A Russian source comments: “for Wang to describe the US-Israel war against Iran as an ‘unnecessary disruption’ is a cynical attempt to ingratiate Trump. It’s contemptuous of all those the Chinese claim to be their strategic allies, including the Shanghai Cooperation Organisation [SCO] to which Iran belongs.”
In answer to a question from a Russian reporter, Wang described the relationship with Russia as one of “strategic independence”. “China and Russia are strategically independent. We always respect each other’s core interests, do not impose the will or agenda of one on the other, and keep to the principle of non-alliance, non-confrontation and not targeting any third party. China and Russia share a high degree of political mutual trust. Working back-to-back lies at the heart of this relationship. And the strong strategic resilience enables it to defy any external instigation or pressure. China and Russia act in close coordination. In major international and regional affairs, China and Russia share the broadest strategic consensus and closest strategic coordination, including defending international rules and order you asked about.”

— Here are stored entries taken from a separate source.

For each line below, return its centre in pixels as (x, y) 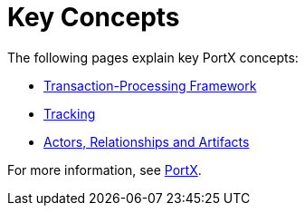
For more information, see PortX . (105, 169)
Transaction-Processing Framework (150, 85)
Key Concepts (94, 17)
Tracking (70, 113)
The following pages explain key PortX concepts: (153, 57)
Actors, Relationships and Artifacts (147, 141)
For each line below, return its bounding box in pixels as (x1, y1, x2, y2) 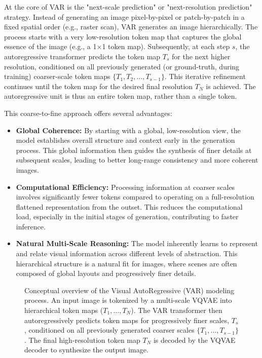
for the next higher (172, 51, 231, 61)
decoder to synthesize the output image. (24, 344, 148, 355)
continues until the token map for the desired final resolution (4, 81, 193, 91)
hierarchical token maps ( (24, 305, 103, 315)
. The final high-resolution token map (24, 334, 140, 345)
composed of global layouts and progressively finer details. (16, 268, 196, 279)
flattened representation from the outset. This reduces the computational (16, 201, 243, 212)
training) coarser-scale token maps (4, 71, 110, 82)
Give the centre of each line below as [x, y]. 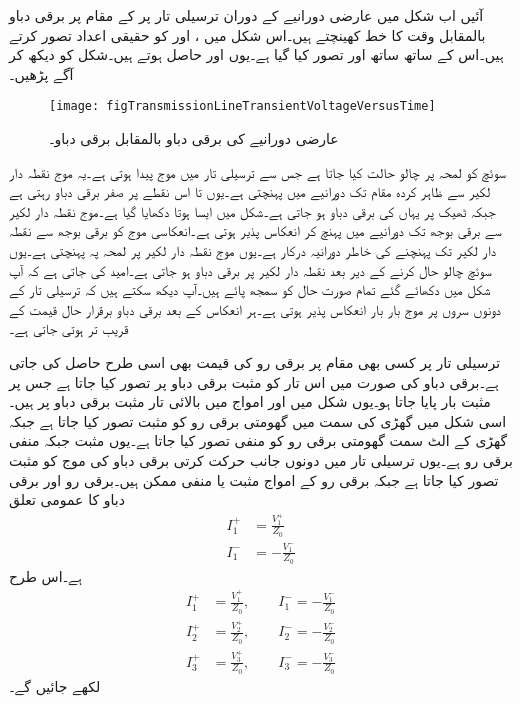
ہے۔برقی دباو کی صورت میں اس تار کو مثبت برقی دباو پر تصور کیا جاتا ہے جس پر [254, 381]
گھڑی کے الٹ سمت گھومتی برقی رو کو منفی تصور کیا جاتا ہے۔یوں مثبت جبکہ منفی [258, 440]
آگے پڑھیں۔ [41, 73]
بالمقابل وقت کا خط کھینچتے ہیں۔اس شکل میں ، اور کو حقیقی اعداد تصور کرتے [247, 34]
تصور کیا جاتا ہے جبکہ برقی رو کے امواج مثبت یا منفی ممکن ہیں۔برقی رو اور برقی [254, 479]
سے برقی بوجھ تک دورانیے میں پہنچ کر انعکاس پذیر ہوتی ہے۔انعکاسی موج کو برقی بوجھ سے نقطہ [255, 230]
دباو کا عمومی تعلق [67, 499]
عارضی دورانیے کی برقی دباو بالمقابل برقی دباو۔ [194, 138]
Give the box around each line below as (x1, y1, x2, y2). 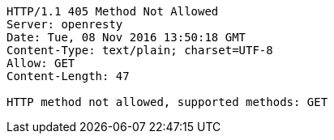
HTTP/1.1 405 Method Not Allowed (6, 5, 219, 18)
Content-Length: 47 (6, 70, 130, 83)
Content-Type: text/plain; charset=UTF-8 (6, 44, 273, 57)
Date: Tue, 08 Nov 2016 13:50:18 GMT (6, 31, 246, 44)
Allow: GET (6, 57, 75, 70)
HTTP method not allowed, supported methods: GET (6, 95, 328, 108)
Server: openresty (6, 18, 123, 31)
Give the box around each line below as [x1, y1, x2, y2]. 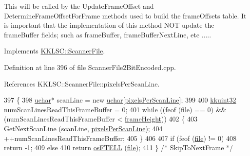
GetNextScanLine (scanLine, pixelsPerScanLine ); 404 [4, 123, 163, 133]
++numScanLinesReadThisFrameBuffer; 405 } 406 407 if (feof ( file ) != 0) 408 [4, 133, 237, 143]
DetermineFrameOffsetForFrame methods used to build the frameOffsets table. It [4, 10, 247, 20]
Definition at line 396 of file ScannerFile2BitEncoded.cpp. [4, 62, 176, 72]
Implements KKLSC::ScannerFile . [4, 46, 105, 56]
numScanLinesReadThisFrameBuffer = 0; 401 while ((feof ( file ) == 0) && [4, 104, 227, 114]
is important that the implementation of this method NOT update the [4, 20, 214, 30]
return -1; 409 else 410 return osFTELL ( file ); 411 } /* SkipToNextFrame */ [4, 142, 233, 153]
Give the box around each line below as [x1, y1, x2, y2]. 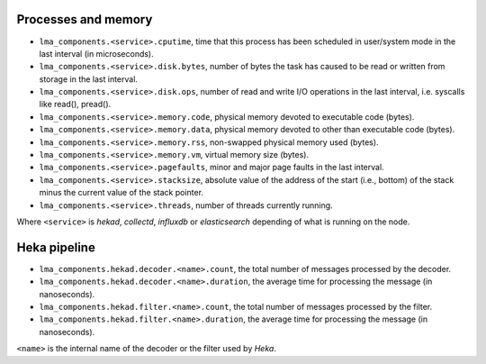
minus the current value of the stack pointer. [39, 187, 204, 198]
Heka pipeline [16, 240, 96, 255]
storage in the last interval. [39, 73, 139, 85]
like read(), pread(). [39, 99, 112, 110]
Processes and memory [16, 12, 153, 27]
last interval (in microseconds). [39, 48, 155, 59]
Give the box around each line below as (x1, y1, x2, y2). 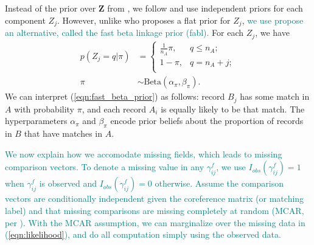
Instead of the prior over (5, 2, 96, 14)
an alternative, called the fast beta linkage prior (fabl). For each (5, 26, 244, 39)
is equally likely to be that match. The (161, 102, 305, 115)
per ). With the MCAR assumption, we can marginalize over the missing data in (5, 216, 305, 229)
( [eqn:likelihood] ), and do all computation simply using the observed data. (5, 228, 281, 241)
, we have (255, 26, 290, 39)
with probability (14, 102, 75, 115)
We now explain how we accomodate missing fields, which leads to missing (5, 147, 282, 160)
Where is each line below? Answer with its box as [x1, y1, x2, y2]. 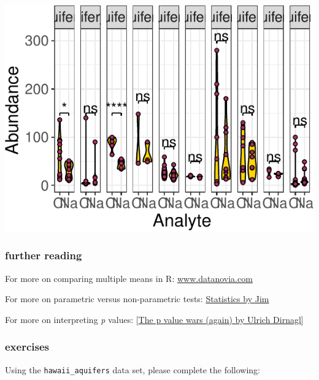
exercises [5, 339, 49, 354]
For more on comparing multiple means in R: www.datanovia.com [5, 272, 253, 284]
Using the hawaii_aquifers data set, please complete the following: [5, 363, 260, 376]
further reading [5, 248, 82, 263]
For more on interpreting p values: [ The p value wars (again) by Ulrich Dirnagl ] [5, 313, 304, 325]
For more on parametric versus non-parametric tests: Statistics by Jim [5, 292, 269, 305]
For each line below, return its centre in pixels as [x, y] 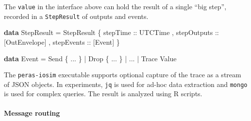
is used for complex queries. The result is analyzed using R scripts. [103, 94]
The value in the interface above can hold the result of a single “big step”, [115, 6]
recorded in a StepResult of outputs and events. [76, 16]
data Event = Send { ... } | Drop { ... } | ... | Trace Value [90, 58]
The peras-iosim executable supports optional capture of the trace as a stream [123, 75]
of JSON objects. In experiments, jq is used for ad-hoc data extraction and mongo [126, 84]
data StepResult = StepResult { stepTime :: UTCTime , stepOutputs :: [111, 32]
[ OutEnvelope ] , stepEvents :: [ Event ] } [62, 42]
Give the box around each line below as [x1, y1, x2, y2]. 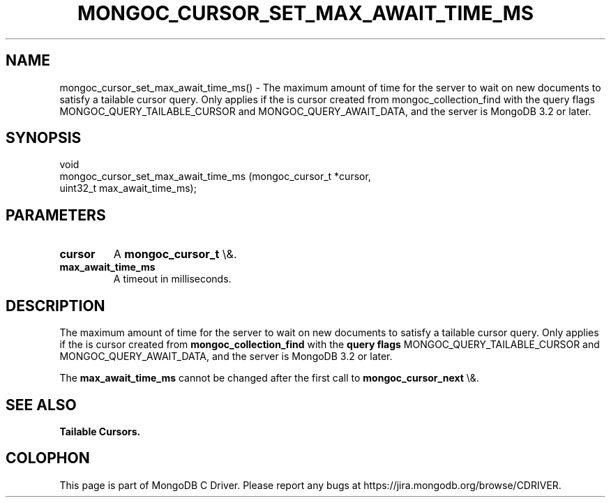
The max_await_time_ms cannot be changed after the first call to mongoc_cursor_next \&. [59, 372, 479, 384]
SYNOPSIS [6, 129, 82, 147]
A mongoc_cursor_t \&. [113, 247, 237, 262]
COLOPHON [6, 449, 90, 467]
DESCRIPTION [6, 296, 105, 315]
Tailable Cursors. [59, 425, 141, 437]
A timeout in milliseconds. [113, 273, 232, 285]
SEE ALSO [6, 396, 77, 414]

To questions about China’s policy toward the US-Israeli strikes on Iran, Wang did not express support for Iran. Instead, he claimed “China’s attitude on this issue is objective and impartial. We have stated our principled position on multiple occasions, which can be summarized into one key message, that is, to bring about ceasefire and end hostilities. Ancient Chinese wisdom warns that weapons are ominous tools, and should not be used without discretion. Seeing the Middle East engulfed in flames, I want to say that this is a war that should not have happened—it is a war that does no one any good”.
Although he was asked several questions referring explicitly to US and Israeli attacks on Gaza and Iran, Wang did not mention Israel at all.